Task to complete - Return the full listing unchanged, apart from leaving out its images.

Supplied material -
· · · ·

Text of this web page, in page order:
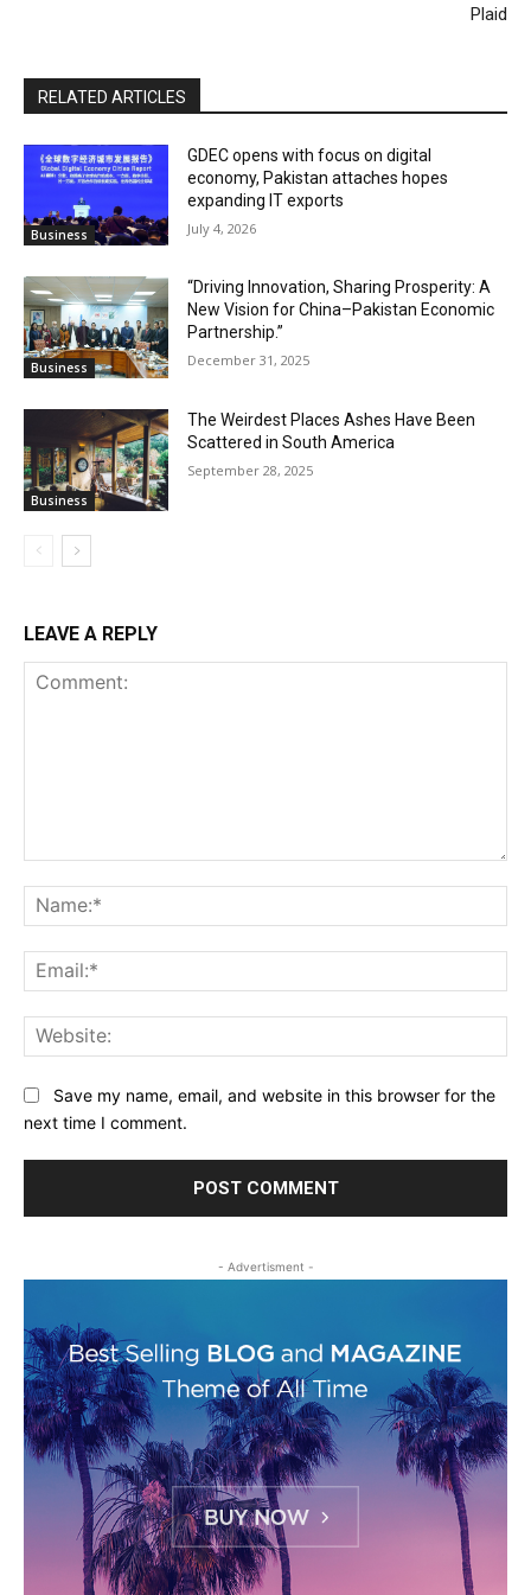
Plaid
RELATED ARTICLES
Business
GDEC opens with focus on digital
economy, Pakistan attaches hopes
expanding IT exports
July 4, 2026
Business
“Driving Innovation, Sharing Prosperity: A
New Vision for China–Pakistan Economic
Partnership.”
December 31, 2025
Business
The Weirdest Places Ashes Have Been
Scattered in South America
September 28, 2025
LEAVE A REPLY
Save my name, email, and website in this browser for the
next time I comment.
- Advertisment -
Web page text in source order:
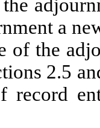
a
of the
2.5
record
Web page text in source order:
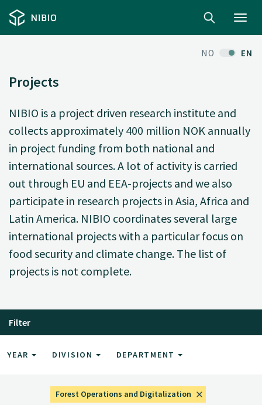
NO EN
Projects
NIBIO is a project driven research institute and
collects approximately 400 million NOK annually
in project funding from both national and
international sources. A lot of activity is carried
out through EU and EEA-projects and we also
participate in research projects in Asia, Africa and
Latin America. NIBIO coordinates several large
international projects with a particular focus on
food security and climate change. The list of
projects is not complete.
Filter
YEAR DIVISION DEPARTMENT
Forest Operations and Digitalization
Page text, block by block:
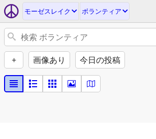
モーゼスレイク ボランティア
+ 画像あり 今日の投稿
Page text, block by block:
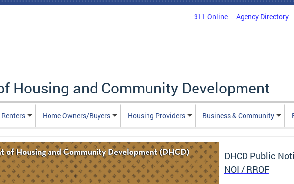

· · · ·

Response for this exercise -
Text of this web page, in page order:
Plaid
RELATED ARTICLES
Business
GDEC opens with focus on digital
economy, Pakistan attaches hopes
expanding IT exports
July 4, 2026
Business
“Driving Innovation, Sharing Prosperity: A
New Vision for China–Pakistan Economic
Partnership.”
December 31, 2025
Business
The Weirdest Places Ashes Have Been
Scattered in South America
September 28, 2025
LEAVE A REPLY
Save my name, email, and website in this browser for the
next time I comment.
- Advertisment -
Web page text in source order:
a
of the
2.5
record
Web page text in source order:
NO EN
Projects
NIBIO is a project driven research institute and
collects approximately 400 million NOK annually
in project funding from both national and
international sources. A lot of activity is carried
out through EU and EEA-projects and we also
participate in research projects in Asia, Africa and
Latin America. NIBIO coordinates several large
international projects with a particular focus on
food security and climate change. The list of
projects is not complete.
Filter
YEAR DIVISION DEPARTMENT
Forest Operations and Digitalization
Page text, block by block:
モーゼスレイク ボランティア
+ 画像あり 今日の投稿
Page text, block by block:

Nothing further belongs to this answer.